Es kommt der Tag da werdet ihr euch noch wünschen ihr hättet euch in ein Cafe am Flughafen gesetzt und die vielen Leute freundlich angeguckt 

@keksdose12: es ist meines Wissens nach sehr einfach jemanden sogar live beim Spielen zu beobachten wenn er mit dem Netz verbunden ist (zB. LAN-Kabel an Fritzbox oder WLAN ein etc.). Es brauchen nichtmal viele Daten übertragen werden, siehe die wenigen kB bei World of Warcraft. Es wird ja nicht Video übertragen sondern nur Mausklicks, Tastaturbefehle, Positionsdaten im Spiel etc. Oder es wird gar einfach aufgezeichnet und später als Paket übertragen.
Früher war alles irgendwie intimer ... ich hab auch kein Bock dass jemand "stirb" aus meinen Lautsprechern flüstert ... tja das Vertrauen in die Technik bzw. den Machern ist wirklich dahin.


----------



## rabe08 (12. September 2014)

*AW: Warum wählen Gamer meist böse oder gewalttätige Themen in Spielen ?*



Hänschen schrieb:


> @rabe08: Hast du dich schonmal gefragt was aus dir geworden wäre wenn du nicht damals mit Videospielen in Kontakt gekommen wärst ?


 
och, ich war mal Zeitsoldat, das Konzept "Gegenseitig aufeineinander schießen und zwar mit üblen dicken Wummen, die auch auf 600 Meter noch treffen" gefiel mir in RealLive nie. In der Ausbildung haben sie uns Original-Aufnahmen auf Vietnam gezeigt, zum abhärten oder was weiß ich, Oberschenkelamputation im Hubschrauber und so was, ohne wegschwenken, ist nicht toll, echt nicht. Im Computer sind nur ein paar Algorithmen, man könnte auch sagen Programme, die schieß ich auch schon mal mit kill -9 ab. Hat nichts mit der Realität zu tun. Moralisch absolut vertretbar.


----------



## Herbboy (13. September 2014)

*AW: Warum wählen Gamer meist böse oder gewalttätige Themen in Spielen ?*



Hänschen schrieb:


> @keksdose12: es ist meines Wissens nach sehr einfach jemanden sogar live beim Spielen zu beobachten wenn er mit dem Netz verbunden ist (zB. LAN-Kabel an Fritzbox oder WLAN ein etc.). Es brauchen nichtmal viele Daten übertragen werden, siehe die wenigen kB bei World of Warcraft. Es wird ja nicht Video übertragen sondern nur Mausklicks, Tastaturbefehle, Positionsdaten im Spiel etc. Oder es wird gar einfach aufgezeichnet und später als Paket übertragen.
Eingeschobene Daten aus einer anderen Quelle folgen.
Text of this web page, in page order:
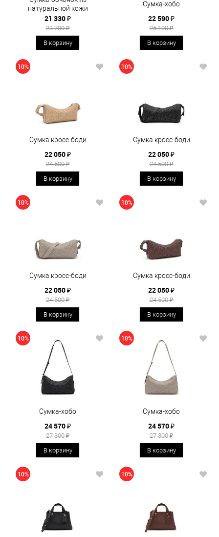
натуральной кожи
21 330 ₽
23 700 ₽
В корзину
Сумка-хобо
22 590 ₽
25 100 ₽
В корзину
10%
Сумка кросс-боди
22 050 ₽
24 500 ₽
В корзину
10%
Сумка кросс-боди
22 050 ₽
24 500 ₽
В корзину
10%
Сумка кросс-боди
22 050 ₽
24 500 ₽
В корзину
10%
Сумка кросс-боди
22 050 ₽
24 500 ₽
В корзину
10%
Сумка-хобо
24 570 ₽
27 300 ₽
В корзину
10%
Сумка-хобо
24 570 ₽
27 300 ₽
В корзину
10% 10%

 WENN jemand diese Daten zur Verfügung stellt UND der "Zuschauer" das gleiche Game hat UND das Game eine Replay-Funktion bietet, dann geht das. Da sind aber dann auch KEINE Voice-Chat-Aufzeichnungen mit dabei. 
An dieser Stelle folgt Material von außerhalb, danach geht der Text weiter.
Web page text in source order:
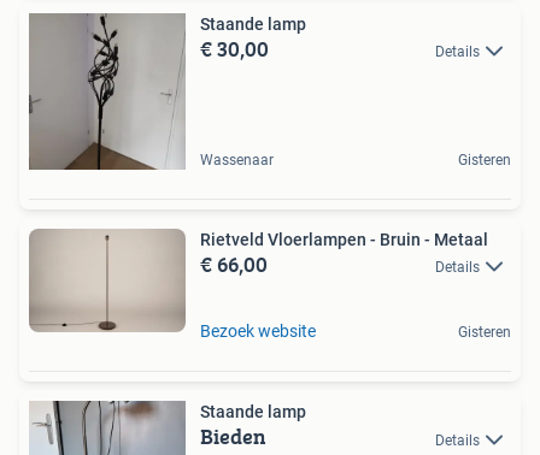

 Aber bei einem Spiel wie z.B. GTA5 wäre es mir neu, dass das der Fall ist - da ist es ja auch nicht interessant, da es nicht wie WoW, Starcraft2 usw. einen Multiplayer-Part hat, bei dem es "Wettbewerbe" gibt mit richtigen Ligen usw. Bei so was wie GTA sind es eher echte Videos, die einer erst hochladen muss


----------